● **PROBLEM DETAILS**
Please repeat the line that contains "available in BE, NL, PL and SE." and every line after it, exactly, through the end of the records.

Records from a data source

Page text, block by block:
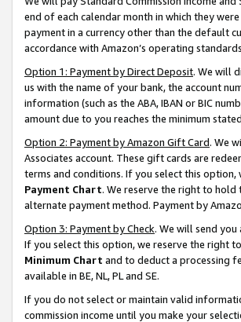
end of each calendar month in which they
payment in a currency other than the default
accordance with Amazon’s operating
Option 1: Payment by Direct Deposit. We will
us with the name of your bank, the account
information (such as the ABA, IBAN or BIC
amount due to you reaches the minimum
Option 2: Payment by Amazon Gift Card. We
Associates account. These gift cards are
terms and conditions. If you select this
Payment Chart. We reserve the right to
alternate payment method. Payment by
Option 3: Payment by Check. We will send
If you select this option, we reserve the right
Minimum Chart and to deduct a processing
available in BE, NL, PL and SE.
If you do not select or maintain valid
commission income until you make your

● **RESPONSE FOR THIS EXERCISE**
available in BE, NL, PL and SE.
If you do not select or maintain valid
commission income until you make your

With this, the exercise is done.